One end of a swing lever 36 is rotatably connected to the lever 36, and the friction lever 36 extends from the subshaft 34 to the left end side of a balance crank 38 fixed to the main shaft 28. Elongated cam hole 42 of swing lever 36
A connecting plate 44 is fixed to the left end of the crank pin 40 on the left side of the swing lever 36, and the needle bar crank 30 is attached to a pivot pin 46 extending leftward from the connecting plate 44. The lower end portion of the needle bar crank 30 is connected to the middle portion of the needle bar 10.

At the upper end of the front part of the swing lever 36, a thread take-up lever 48 (thread take-up body) that extends upward in a crank shape is formed inside.
A thread holding portion 48a is formed at the upper end of the thread take-up 48.

The cam hole 42 of the swing lever 36 allows the crank pin 40, which is located near the uppermost position and has the same radius as the rotation locus of the crank pin 40, to rotate approximately 74 degrees as shown in FIGS. 2 and 3. It is formed of an arcuate hole 42a and a short straight hole 42b extending straight from both ends of the arcuate hole 42a, and the outer periphery of this cam hole 42 is reinforced with a reinforcing portion 36a.

A crank pin 40 is inserted into the cam hole 42 of the FSS dynamic bar 6.
is inserted into the balance crank 38 and crank pin 4.
0 rotates around the main shaft 28, the +g movement lever 36 is rotated by the crank pin 40 around the sub shaft 34 as the third
It is reciprocally driven up and down between the top position shown by solid lines and the bottom position shown by imaginary lines in the figure. At this time, the needle bar 10 is reciprocated up and down via the needle bar crank 30 and crank pin 40 in synchronization with the rotational movement of the sewing machine main shaft 28.

Since the circular arc hole 42a as described above is formed in a part of the cam hole 42 of the swing lever 36, the movement of the balance 48 using the rotational phase angle of the main shaft 28 as a parameter is as shown by the curve MA in FIG. The movement of the sewing needle 12 attached to the lower end of the needle bar 10 is as shown by the curve MB in FIG.
become that way.

The thread take-up 48 is held at the uppermost position from when the main shaft 28 rotates approximately 40 degrees after the start of cloth feeding until the eye of the sewing needle 12 reaches the upper surface of the throat plate 22. Therefore, the thread take-up 48 is held at the uppermost position during the period when cloth feeding is substantially carried out, except at the initial stage of cloth feeding. However, the swing lever 36 may be configured so that the thread take-up lever 48 is located at the uppermost position from the start of cloth feeding. In any case, the structure of the swing lever 36 in this embodiment is relatively simple and operates smoothly and quietly.
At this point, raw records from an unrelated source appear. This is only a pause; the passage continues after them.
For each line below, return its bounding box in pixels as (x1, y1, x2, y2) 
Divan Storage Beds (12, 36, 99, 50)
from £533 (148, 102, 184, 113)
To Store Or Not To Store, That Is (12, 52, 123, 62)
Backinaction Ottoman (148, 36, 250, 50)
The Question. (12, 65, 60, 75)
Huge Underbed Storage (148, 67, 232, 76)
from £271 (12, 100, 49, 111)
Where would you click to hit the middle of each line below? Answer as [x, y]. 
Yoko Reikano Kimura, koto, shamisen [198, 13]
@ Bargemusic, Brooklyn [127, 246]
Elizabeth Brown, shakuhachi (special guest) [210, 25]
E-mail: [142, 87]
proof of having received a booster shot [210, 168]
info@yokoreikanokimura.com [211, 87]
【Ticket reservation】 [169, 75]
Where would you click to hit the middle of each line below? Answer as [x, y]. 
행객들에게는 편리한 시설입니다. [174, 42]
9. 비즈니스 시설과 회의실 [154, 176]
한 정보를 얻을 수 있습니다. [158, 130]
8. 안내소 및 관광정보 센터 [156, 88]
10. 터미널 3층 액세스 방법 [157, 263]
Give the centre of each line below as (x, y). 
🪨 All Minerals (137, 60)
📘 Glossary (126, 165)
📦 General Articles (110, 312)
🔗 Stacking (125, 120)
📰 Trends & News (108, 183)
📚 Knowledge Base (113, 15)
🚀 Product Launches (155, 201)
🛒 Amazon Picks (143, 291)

Next, the yarn passage control mechanism will be explained with reference to FIGS. 2 to 7.

Immediately to the left of the needle bar crank 30 at the left end of the main shaft 28, a plate member 50, which is a part of the machine frame, is provided perpendicularly to the main shaft 28. As shown in FIGS. 2 and 3, a needle thread 14 is attached to the left side of the plate member 50 at a position slightly forward of the main shaft 28.
A britension device 52 that can provide passage resistance is provided as necessary.
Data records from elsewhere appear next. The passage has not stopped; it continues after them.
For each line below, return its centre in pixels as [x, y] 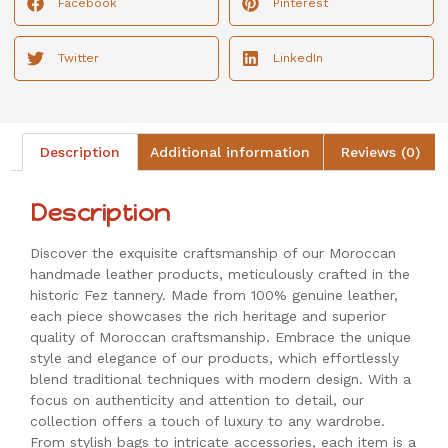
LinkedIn [298, 58]
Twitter [78, 58]
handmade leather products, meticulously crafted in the [220, 274]
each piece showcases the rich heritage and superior [208, 316]
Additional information [230, 152]
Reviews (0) [380, 152]
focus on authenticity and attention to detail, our [197, 400]
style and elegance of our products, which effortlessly [214, 358]
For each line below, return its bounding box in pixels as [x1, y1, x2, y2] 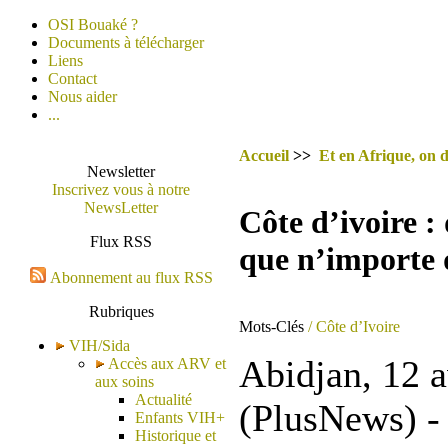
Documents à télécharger [48, 34, 204, 51]
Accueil [239, 147, 289, 164]
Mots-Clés [239, 317, 304, 335]
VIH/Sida [69, 337, 130, 354]
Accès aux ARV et [105, 355, 226, 372]
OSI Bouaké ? [48, 16, 138, 33]
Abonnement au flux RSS [49, 269, 213, 286]
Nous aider [48, 88, 117, 105]
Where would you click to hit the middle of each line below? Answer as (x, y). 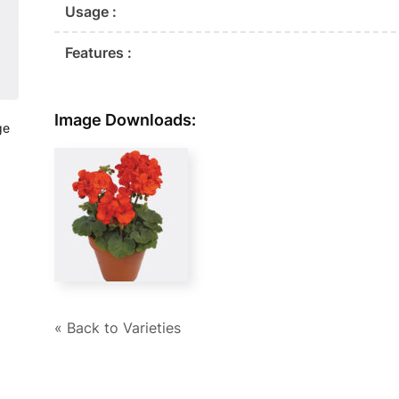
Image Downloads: (126, 120)
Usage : (91, 12)
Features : (99, 53)
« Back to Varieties (118, 328)
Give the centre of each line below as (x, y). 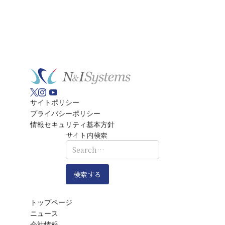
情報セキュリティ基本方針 (72, 124)
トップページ (51, 202)
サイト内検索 (87, 135)
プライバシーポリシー (65, 113)
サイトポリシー (55, 102)

This britension device 52 allows the upper thread to pass between a pair of thread tension discs 52a, and by rotating a dial, the spring force can be adjusted to adjust the thread passing resistance. This britension device 52 may be omitted.

Furthermore, the movement of the main shaft 28 moves the needle thread 14 from the thread spool 16 to the thread holding portion 48a of the thread take-up lever 48 in the needle thread supply path that extends from the thread spool 16 to the thread holding portion 48a of the thread take-up lever 48 to the eye of the sewing needle 12. A movable plate 58 having a pair of yarn path regulating plates 56 and a movable ring 64 as a pair of yarn engagement/bodies, and their approach/separation are controlled so that the yarn can be restrained or released at the same time. A yarn passage control device 54 is provided as follows.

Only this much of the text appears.